The records that follow are to be repeated exactly, with the pictures removed.

**Source data**

=== Section Start ===

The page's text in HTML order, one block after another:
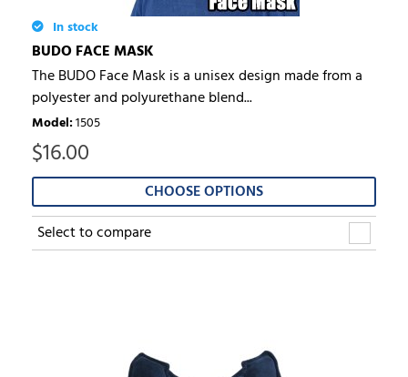
In stock
BUDO FACE MASK
The BUDO Face Mask is a unisex design made from a
polyester and polyurethane blend...
Model:1505
$16.00
CHOOSE OPTIONS
Select to compare
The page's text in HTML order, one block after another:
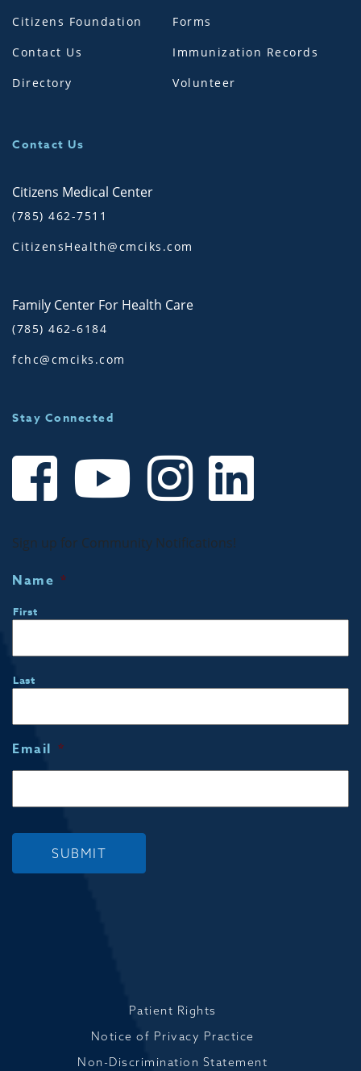
Citizens Foundation
Contact Us
Directory
Forms
Immunization Records
Volunteer
Contact Us
Citizens Medical Center
(785) 462-7511
CitizensHealth@cmciks.com
Family Center For Health Care
(785) 462-6184
fchc@cmciks.com
Stay Connected
Sign up for Community Notifications!
Name *
First
Last
Email *
SUBMIT
Patient Rights
Notice of Privacy Practice
Non-Discrimination Statement

=== Section End ===

**Response area**
The page's text in HTML order, one block after another:
In stock
BUDO FACE MASK
The BUDO Face Mask is a unisex design made from a
polyester and polyurethane blend...
Model:1505
$16.00
CHOOSE OPTIONS
Select to compare
The page's text in HTML order, one block after another:
Citizens Foundation
Contact Us
Directory
Forms
Immunization Records
Volunteer
Contact Us
Citizens Medical Center
(785) 462-7511
CitizensHealth@cmciks.com
Family Center For Health Care
(785) 462-6184
fchc@cmciks.com
Stay Connected
Sign up for Community Notifications!
Name *
First
Last
Email *
SUBMIT
Patient Rights
Notice of Privacy Practice
Non-Discrimination Statement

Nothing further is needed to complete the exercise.